If the researchers are called upon a King Cobra rescue (to remove them from areas of human habitation), we will be able to accompany them on the rescue. In addition we can also join them as they radio track the tagged Kings each day and record data.


Here we will camp out and will be able to explore the area at our leisure as well as go fishing in coracles on the lake as well as see a vast array of birdlife. During our time here we will search the surrounding area for reptiles and amphibians and will be able to hone our photographic skills.

 Just some of the species commonly found here include chameleons, spectacled cobras, and common kraits. In addition over 200 species of birds have been identified around the farm. Among the water-based birds, you can spot the grey-headed fishing eagle, spot billed duck, small pied kingfisher, black-bellied river tern, osprey, and many more. There are also a number of rare land-based birds such as the honey buzzard, tawny eagle, pied crested cuckoo.


Nagarhole National Park is 650 km2 contains one of the finest deciduous forests in India and is home to a wide variety of fauna and flora.
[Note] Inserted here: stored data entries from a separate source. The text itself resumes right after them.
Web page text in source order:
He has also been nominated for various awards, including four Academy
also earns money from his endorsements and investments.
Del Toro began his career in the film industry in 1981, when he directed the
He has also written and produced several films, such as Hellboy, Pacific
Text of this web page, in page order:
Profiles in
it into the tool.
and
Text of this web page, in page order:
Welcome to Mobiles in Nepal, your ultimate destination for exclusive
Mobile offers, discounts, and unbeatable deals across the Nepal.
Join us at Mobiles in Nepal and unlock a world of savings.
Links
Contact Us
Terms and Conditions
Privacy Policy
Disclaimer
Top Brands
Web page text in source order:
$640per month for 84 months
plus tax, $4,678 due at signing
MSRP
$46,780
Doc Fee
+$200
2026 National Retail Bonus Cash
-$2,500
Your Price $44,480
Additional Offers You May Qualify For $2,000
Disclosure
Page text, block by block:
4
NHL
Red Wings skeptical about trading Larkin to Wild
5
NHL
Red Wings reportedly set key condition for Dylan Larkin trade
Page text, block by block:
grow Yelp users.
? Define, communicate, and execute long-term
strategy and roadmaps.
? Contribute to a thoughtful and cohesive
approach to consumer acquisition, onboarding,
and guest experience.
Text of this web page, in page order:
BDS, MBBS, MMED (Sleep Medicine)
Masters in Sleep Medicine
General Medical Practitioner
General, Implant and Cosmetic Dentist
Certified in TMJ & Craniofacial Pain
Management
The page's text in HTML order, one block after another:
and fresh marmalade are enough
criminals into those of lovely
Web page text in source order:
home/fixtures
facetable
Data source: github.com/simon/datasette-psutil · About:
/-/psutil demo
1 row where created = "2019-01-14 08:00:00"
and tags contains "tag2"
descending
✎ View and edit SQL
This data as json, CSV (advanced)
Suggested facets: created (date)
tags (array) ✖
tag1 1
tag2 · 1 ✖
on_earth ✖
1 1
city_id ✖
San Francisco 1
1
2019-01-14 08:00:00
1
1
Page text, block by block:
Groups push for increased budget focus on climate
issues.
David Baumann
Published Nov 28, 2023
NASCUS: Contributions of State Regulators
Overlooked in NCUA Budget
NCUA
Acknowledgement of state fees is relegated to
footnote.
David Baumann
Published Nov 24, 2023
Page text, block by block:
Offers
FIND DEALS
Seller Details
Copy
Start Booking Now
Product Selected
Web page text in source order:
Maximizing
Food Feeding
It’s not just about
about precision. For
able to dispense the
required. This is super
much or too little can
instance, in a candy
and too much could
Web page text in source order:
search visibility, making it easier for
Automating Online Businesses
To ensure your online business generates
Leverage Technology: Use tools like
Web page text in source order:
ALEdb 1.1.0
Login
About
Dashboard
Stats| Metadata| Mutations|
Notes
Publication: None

It is one of the best places to see animals such as the giant Malabar squirrel, fruit bats, Indian wild dogs (dholes), as well as wild elephants and tigers.
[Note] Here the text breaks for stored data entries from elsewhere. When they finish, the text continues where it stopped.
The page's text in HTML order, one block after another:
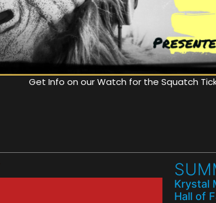
Get Info on our Watch for the Squatch
Krystal
Hall of
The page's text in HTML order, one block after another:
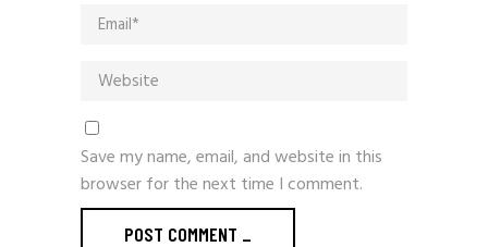
Save my name, email, and website in this
browser for the next time I comment.
POST COMMENT _
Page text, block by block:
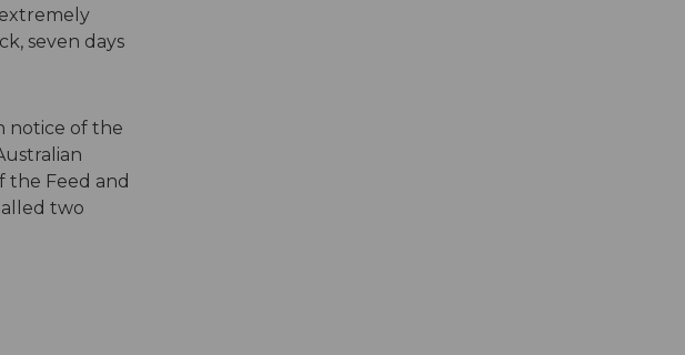
seven days
notice of the
the Feed and
two
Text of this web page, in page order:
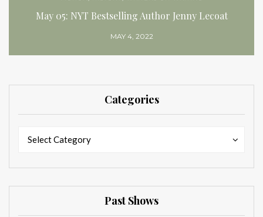
May 05: NYT Bestselling Author Jenny Lecoat
MAY 4, 2022
Categories
Select Category
Past Shows
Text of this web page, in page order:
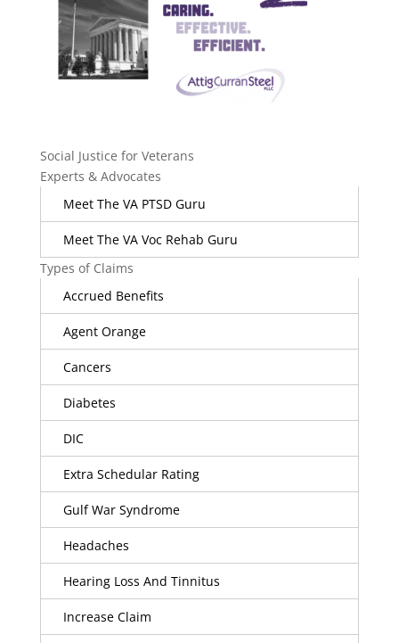
Social Justice for Veterans
Experts & Advocates
Meet The VA PTSD Guru
Meet The VA Voc Rehab Guru
Types of Claims
Accrued Benefits
Agent Orange
Cancers
Diabetes
DIC
Extra Schedular Rating
Gulf War Syndrome
Headaches
Hearing Loss And Tinnitus
Increase Claim
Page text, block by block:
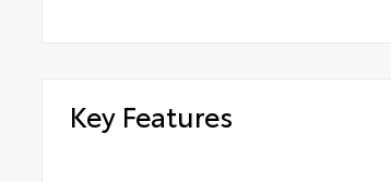
Key Features

As well as being a haven for reptiles & amphibians, Ranganthittu sanctuary is also home to a myriad of bird & mammal species such as cormorants, darters, white ibis, storks, egrets, herons, terns, swallows, streaked weavers, ducks, teals, sandpipers, kingfishers, fruit bats, bonnet macaques, palm civets, common mongoose and common otters.
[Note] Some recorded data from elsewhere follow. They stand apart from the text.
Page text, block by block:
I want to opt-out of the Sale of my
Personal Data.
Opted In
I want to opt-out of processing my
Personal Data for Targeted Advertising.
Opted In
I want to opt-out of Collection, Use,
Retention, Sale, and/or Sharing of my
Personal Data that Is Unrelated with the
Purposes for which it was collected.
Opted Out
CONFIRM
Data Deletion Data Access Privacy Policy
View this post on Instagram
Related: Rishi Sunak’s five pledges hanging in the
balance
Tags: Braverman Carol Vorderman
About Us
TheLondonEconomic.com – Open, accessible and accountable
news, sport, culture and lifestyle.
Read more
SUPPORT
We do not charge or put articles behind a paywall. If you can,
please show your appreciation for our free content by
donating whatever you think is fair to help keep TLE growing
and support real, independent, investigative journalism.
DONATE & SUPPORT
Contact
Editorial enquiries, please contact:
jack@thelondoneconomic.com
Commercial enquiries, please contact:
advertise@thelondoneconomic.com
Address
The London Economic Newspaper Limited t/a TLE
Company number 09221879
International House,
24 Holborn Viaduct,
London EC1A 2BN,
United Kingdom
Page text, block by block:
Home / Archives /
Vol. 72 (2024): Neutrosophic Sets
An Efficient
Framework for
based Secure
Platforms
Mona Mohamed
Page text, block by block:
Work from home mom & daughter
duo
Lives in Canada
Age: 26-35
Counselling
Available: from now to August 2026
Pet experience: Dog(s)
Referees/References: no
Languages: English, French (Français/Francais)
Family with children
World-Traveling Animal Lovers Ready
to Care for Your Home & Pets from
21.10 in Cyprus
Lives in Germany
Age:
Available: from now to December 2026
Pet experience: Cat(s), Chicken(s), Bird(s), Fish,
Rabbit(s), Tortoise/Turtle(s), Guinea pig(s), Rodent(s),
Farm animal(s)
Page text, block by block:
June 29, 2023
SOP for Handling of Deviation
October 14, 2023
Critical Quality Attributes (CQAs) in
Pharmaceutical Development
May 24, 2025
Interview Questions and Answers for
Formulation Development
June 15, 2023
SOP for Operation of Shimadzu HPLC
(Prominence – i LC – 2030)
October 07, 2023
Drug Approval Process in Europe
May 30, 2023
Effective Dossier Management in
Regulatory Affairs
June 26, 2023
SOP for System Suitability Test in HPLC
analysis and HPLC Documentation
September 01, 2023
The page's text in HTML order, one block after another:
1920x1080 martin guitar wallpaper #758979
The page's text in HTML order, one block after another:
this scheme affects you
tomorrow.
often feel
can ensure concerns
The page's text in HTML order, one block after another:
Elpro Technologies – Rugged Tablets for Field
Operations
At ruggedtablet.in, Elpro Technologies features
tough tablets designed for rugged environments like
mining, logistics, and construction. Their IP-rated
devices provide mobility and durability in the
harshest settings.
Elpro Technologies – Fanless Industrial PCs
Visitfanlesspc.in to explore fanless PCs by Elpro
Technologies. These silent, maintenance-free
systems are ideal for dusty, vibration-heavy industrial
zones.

The Madras Crocodile Bank Trust, founded in 1976 by Romulus Whitaker and few other like minded people is a public Trust managed by a Board of Trustees. Starting with 30 mugger adults, the Bank has bred over 5000 and now holds over 2400 crocodilians of 14 different species.

By 1987 the Croc Bank developed a much broader focus, and became the Centre for Herpetology, India’s premier institution for herpetofaunal conservation, research and education. Besides hundreds of crocodilians, the Bank currently maintains 12 endangered species of turtles and tortoises, five species of snakes, including the King Cobra, Ophiophagus hannah, two species of pythons and albino cobras
Irula walks:
The Irula tribe are expert snake trackers who used to catch & kill snakes for their skins until the introduction of protective wildlife legislation in 1973. They banded together and with the help of Romulus Whitaker established the Irula Cooperative. Today the Irula’s earn a better living now, catching snakes, milking them for their valuable venom which is used to make anti venom and then releasing the snakes back into the wild. This is one of the few sustainable uses of a species in India today.

We will go out with the Irulas as they go about their daily work searching for the “Big Four”. The big four are those species which are responsible for the most snake bites in India the spectacled cobra, Saw Scaled Viper, Russell’s viper and the Common Krait. At the end of the day captured specimens will be taken back to the Irula Cooperative Society and we will be able to observe the extraction of their venom.

 Mahabalipuram is a sleepy coastal town an hour and a half south of Chennai. Famed for shore temples and stone carvings, it is the ideal place to purchase intricately shaped and skillfully carved statues.
The beach resort just 50 km south of Chennai is a haven of tranquility. Featuring air conditioned cottages which are spacious and comfortable; the resort overlooks the picturesque Corromandal coastline and the Bay of Bengal. It is also conveniently close to the fascinating architectural ruins of Mahabalipuram.